BEGIN DATA IN THIS EXERCISE

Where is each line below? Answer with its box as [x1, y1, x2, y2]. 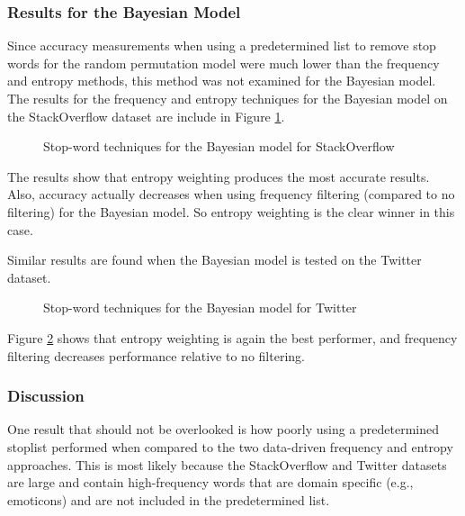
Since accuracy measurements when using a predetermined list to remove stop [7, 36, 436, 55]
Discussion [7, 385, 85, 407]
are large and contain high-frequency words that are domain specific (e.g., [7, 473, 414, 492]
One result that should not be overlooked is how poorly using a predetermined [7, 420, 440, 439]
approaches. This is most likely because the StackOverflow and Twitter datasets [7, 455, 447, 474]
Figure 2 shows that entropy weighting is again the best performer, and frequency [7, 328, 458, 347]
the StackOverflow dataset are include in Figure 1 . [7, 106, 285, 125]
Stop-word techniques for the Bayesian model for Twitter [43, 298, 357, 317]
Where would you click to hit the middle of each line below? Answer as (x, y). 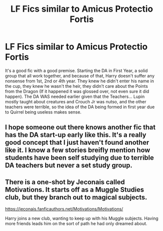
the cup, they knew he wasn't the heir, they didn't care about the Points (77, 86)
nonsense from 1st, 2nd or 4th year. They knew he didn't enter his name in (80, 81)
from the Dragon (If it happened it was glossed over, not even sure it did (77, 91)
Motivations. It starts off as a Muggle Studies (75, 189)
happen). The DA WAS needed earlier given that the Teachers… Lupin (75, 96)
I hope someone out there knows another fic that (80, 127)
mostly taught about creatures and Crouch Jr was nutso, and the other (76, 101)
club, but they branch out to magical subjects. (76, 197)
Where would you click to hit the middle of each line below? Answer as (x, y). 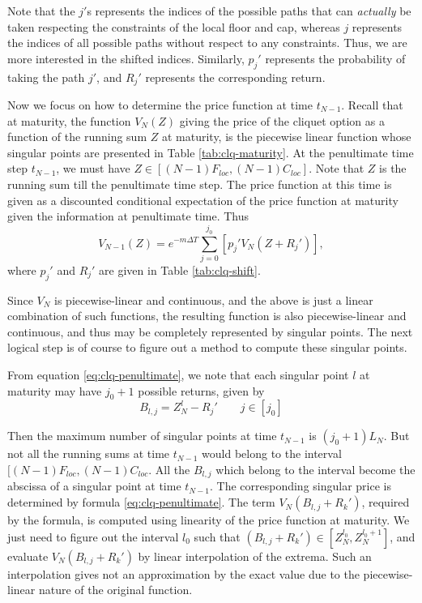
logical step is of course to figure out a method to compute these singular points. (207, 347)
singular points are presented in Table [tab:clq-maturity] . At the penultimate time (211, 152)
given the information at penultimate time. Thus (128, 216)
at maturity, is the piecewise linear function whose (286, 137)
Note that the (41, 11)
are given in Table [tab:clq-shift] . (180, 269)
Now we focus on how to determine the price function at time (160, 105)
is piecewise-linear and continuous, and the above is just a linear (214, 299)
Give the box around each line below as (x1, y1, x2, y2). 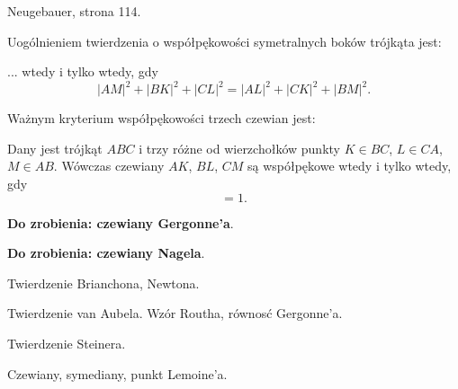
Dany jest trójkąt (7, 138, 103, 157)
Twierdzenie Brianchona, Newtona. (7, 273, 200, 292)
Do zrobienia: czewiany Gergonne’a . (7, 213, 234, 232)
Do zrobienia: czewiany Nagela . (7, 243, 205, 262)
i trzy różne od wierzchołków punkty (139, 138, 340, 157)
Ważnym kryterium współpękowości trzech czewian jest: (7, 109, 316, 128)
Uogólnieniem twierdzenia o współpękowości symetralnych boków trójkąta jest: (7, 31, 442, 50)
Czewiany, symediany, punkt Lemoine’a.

END DATA IN THIS EXERCISE

**TASK TO COMPLETE**
Output the records exactly, and let none of their pictures appear in the copy.

**EXPECTED ANSWER**
Where is each line below? Answer with its box as [x1, y1, x2, y2]. 
Since accuracy measurements when using a predetermined list to remove stop [7, 36, 436, 55]
Discussion [7, 385, 85, 407]
are large and contain high-frequency words that are domain specific (e.g., [7, 473, 414, 492]
One result that should not be overlooked is how poorly using a predetermined [7, 420, 440, 439]
approaches. This is most likely because the StackOverflow and Twitter datasets [7, 455, 447, 474]
Figure 2 shows that entropy weighting is again the best performer, and frequency [7, 328, 458, 347]
the StackOverflow dataset are include in Figure 1 . [7, 106, 285, 125]
Stop-word techniques for the Bayesian model for Twitter [43, 298, 357, 317]
Where would you click to hit the middle of each line below? Answer as (x, y). 
the cup, they knew he wasn't the heir, they didn't care about the Points (77, 86)
nonsense from 1st, 2nd or 4th year. They knew he didn't enter his name in (80, 81)
from the Dragon (If it happened it was glossed over, not even sure it did (77, 91)
Motivations. It starts off as a Muggle Studies (75, 189)
happen). The DA WAS needed earlier given that the Teachers… Lupin (75, 96)
I hope someone out there knows another fic that (80, 127)
mostly taught about creatures and Crouch Jr was nutso, and the other (76, 101)
club, but they branch out to magical subjects. (76, 197)
Where would you click to hit the middle of each line below? Answer as (x, y). 
logical step is of course to figure out a method to compute these singular points. (207, 347)
singular points are presented in Table [tab:clq-maturity] . At the penultimate time (211, 152)
given the information at penultimate time. Thus (128, 216)
at maturity, is the piecewise linear function whose (286, 137)
Note that the (41, 11)
are given in Table [tab:clq-shift] . (180, 269)
Now we focus on how to determine the price function at time (160, 105)
is piecewise-linear and continuous, and the above is just a linear (214, 299)
Give the box around each line below as (x1, y1, x2, y2). 
Dany jest trójkąt (7, 138, 103, 157)
Twierdzenie Brianchona, Newtona. (7, 273, 200, 292)
Do zrobienia: czewiany Gergonne’a . (7, 213, 234, 232)
Do zrobienia: czewiany Nagela . (7, 243, 205, 262)
i trzy różne od wierzchołków punkty (139, 138, 340, 157)
Ważnym kryterium współpękowości trzech czewian jest: (7, 109, 316, 128)
Uogólnieniem twierdzenia o współpękowości symetralnych boków trójkąta jest: (7, 31, 442, 50)
Czewiany, symediany, punkt Lemoine’a.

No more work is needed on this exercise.